A mediados de 2006, Jorge Enrique Lage me envió una fotografía en la que podía verse el extraño frontis de un edificio situado, con incierta probabilidad, en algún rincón de Providence, Rhode Island, o tal vez en una ciudad centroeuropea orgullosa de poseer tradiciones fondeadas en lo macabro.
El estilo de la fachada, cubierta por dos enormes gigantografías con frases en inglés, parece tener origen en esos intentos actuales, tan espectaculares, de anunciar y proponer. Sin embargo, a cualquiera que lea las frases y entienda lo que dicen, poca duda le cabrá de que son referencias al mundo de Lovecraft, si es que en realidad no son, de veras, citas destinadas a promover aún más el sobrecogimiento que su obra produce.
Una de las frases dice: “Sordos altares de carne”. Otra subraya: “Clavado en una miseria pagana”. Y así, entre las treinta que componen la fachada, leemos estas otras: “La prole de Azagthoth”, “Sangrante caos fluorescente”, “Matanza neumática”, “Míticas y sodomizadas cabras de hielo”, “Molinillos de carroña herpetiforme”, “Necrosodomía ancestral”, “Secreciones triunfantes”, “Sucia e infame niebla pagana”, etc.
El repertorio, delicadamente artificioso, es digno del duque Des Esseintes, el incomparable héroe de Al revés, la novela más célebre del Decadentismo y una de las mejores del siglo XIX.
¿Cómo es una cabra de hielo, sodomizada por demás? ¿O una niebla pagana?

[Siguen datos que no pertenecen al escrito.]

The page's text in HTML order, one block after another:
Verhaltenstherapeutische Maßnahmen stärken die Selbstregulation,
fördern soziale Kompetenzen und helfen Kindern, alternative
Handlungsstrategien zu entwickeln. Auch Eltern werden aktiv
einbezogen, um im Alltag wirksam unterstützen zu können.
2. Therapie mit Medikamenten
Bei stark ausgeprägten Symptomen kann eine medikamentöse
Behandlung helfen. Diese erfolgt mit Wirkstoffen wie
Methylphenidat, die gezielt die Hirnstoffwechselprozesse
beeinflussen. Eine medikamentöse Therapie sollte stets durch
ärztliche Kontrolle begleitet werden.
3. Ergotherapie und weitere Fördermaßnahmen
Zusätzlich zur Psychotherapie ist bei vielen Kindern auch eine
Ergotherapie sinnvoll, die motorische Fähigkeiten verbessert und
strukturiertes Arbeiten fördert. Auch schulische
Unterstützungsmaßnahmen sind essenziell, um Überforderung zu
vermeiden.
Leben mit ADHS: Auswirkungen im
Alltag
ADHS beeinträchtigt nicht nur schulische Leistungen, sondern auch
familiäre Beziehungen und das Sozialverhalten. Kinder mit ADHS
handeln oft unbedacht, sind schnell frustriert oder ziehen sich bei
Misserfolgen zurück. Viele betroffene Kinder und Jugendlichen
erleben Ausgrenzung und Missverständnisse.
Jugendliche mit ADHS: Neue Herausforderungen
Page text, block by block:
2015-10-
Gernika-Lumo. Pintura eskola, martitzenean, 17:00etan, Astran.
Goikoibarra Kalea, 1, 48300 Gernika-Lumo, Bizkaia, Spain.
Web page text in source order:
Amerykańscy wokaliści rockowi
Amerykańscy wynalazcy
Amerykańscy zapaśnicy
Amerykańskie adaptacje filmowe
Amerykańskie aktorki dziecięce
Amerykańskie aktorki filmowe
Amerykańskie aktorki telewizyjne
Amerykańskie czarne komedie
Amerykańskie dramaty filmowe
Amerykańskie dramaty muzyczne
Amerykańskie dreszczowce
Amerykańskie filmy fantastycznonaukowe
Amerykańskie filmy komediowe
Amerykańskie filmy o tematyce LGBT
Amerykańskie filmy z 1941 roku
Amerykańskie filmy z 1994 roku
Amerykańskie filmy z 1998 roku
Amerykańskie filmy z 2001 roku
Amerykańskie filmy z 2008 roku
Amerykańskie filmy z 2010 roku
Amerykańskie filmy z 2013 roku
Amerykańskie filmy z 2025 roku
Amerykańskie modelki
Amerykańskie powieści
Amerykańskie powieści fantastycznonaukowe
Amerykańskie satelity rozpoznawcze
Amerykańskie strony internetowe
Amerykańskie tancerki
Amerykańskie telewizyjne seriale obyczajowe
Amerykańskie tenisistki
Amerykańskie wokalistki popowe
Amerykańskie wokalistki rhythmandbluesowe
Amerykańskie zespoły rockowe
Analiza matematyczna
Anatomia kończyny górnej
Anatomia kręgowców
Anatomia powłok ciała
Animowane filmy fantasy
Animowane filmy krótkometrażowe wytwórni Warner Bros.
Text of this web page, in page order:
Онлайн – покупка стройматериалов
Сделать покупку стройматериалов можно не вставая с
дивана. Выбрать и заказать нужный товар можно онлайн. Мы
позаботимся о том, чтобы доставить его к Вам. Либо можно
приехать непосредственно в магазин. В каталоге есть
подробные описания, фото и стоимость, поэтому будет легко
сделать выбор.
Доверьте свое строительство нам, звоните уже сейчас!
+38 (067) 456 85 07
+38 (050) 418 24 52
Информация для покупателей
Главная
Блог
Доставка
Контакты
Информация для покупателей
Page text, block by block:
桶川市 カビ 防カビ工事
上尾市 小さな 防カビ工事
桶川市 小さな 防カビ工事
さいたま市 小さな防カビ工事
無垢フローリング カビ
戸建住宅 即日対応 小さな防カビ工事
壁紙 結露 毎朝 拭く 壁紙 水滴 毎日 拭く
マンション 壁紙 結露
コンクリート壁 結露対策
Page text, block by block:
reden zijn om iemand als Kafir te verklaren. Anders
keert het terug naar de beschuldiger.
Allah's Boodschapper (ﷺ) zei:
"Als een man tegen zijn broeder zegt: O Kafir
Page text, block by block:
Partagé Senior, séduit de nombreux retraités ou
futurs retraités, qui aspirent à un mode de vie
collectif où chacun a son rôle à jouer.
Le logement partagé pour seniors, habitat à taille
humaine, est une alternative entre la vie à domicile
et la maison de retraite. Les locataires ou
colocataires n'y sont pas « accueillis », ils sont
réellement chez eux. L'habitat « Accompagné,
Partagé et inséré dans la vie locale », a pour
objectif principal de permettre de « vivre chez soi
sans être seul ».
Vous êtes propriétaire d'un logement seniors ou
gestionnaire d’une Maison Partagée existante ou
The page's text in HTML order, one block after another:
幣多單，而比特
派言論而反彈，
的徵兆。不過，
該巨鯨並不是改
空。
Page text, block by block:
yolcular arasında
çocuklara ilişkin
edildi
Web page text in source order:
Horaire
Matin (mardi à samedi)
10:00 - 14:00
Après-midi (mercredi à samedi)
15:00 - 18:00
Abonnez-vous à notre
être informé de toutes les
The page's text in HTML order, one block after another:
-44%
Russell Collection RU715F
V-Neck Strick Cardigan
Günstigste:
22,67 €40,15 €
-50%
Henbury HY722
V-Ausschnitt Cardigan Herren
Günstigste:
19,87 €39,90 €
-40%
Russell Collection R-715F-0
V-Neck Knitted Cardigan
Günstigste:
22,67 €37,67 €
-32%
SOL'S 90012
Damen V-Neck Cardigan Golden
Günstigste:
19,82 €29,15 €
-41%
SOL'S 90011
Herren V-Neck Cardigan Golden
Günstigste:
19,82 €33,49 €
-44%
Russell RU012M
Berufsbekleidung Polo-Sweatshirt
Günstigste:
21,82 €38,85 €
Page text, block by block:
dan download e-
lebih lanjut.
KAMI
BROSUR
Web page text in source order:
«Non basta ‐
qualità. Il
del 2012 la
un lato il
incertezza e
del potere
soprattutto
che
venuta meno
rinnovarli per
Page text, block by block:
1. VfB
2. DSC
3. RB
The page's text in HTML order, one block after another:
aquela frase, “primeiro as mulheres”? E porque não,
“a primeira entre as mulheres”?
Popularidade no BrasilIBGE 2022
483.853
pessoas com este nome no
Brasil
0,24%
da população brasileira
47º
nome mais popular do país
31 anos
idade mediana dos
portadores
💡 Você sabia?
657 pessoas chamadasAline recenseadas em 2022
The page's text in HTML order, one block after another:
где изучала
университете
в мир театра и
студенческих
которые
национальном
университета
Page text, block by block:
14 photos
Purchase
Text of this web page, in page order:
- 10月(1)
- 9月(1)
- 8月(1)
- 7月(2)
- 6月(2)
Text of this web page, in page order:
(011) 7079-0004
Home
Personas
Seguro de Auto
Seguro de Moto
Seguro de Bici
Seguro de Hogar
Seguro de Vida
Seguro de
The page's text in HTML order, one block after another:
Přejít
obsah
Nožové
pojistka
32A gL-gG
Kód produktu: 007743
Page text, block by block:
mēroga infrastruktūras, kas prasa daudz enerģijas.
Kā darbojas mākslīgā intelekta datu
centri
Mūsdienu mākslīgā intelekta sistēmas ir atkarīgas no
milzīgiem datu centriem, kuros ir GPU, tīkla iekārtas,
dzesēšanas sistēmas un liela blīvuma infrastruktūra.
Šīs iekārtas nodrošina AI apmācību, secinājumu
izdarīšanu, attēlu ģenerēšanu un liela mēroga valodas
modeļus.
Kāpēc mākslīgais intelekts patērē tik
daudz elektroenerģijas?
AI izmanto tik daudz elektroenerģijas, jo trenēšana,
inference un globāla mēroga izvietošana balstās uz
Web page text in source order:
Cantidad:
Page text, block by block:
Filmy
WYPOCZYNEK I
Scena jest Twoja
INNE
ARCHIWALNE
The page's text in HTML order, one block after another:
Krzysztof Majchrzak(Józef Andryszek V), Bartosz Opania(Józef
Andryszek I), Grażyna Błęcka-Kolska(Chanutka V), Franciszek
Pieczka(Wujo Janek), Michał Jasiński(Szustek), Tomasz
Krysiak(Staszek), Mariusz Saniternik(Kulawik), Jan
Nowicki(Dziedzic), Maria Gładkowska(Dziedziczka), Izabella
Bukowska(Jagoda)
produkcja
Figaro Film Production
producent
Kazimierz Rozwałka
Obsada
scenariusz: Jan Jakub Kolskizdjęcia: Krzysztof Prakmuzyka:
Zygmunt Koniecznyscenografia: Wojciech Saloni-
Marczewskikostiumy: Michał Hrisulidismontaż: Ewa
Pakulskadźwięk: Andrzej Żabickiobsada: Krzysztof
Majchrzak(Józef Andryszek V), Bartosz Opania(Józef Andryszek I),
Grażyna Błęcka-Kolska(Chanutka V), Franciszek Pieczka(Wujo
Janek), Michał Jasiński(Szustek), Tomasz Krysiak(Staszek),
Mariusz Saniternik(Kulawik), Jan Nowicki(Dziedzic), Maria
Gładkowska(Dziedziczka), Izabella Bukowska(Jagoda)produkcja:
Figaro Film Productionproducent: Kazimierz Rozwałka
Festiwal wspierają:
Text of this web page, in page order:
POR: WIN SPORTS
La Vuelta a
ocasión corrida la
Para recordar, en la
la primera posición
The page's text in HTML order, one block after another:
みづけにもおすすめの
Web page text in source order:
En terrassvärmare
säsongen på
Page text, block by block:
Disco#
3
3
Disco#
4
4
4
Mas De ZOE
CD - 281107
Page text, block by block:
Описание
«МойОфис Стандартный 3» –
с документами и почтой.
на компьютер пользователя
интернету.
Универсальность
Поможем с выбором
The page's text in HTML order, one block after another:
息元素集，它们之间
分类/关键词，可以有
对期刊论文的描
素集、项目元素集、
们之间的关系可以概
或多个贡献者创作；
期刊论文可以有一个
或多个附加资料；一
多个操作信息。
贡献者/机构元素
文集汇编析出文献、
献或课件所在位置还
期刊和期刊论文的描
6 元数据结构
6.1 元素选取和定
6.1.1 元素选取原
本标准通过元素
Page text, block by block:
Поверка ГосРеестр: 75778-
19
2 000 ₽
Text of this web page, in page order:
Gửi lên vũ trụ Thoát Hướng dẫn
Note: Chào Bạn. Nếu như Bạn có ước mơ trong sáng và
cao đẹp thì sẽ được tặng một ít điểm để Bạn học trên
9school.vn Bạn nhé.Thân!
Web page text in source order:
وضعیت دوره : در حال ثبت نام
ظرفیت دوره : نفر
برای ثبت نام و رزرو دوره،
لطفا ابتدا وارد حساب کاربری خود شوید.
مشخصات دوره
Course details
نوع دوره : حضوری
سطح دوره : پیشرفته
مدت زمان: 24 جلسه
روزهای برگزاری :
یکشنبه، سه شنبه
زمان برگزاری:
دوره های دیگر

Estamos en la comarca de lo irrepresentable por indecible, de lo indecible por inimaginable.
Más allá de los escritores “citables” como herederos fuertes de Lovecraft —el primero, para mi gusto, sería el formidable Clive Barker—, quiero insistir en un nombre extraordinario: Thomas Ligotti.
No pondré punto final a este preámbulo sin decir algo sobre el autor de La conspiración contra la especie humana, el escalofriante Noctuario y Teatro Grottesco, además de otros libros suyos, turbadores —y me refiero no a la “fácil” perturbación gótica, sino a una perturbación literaria— y absolutamente ajenos a la masividad de las lecturas.
Baste decir que Ligotti, guionista del cortometraje independiente The Frolic —basado en un cuento homónimo perteneciente a su libro Canciones de un soñador muerto—, usa un estilo que es el cruce de la lengua de Edgar Allan Poe con el entendimiento de la lengua de Lovecraft, pero en función de una necesidad pictográfica indoblegable.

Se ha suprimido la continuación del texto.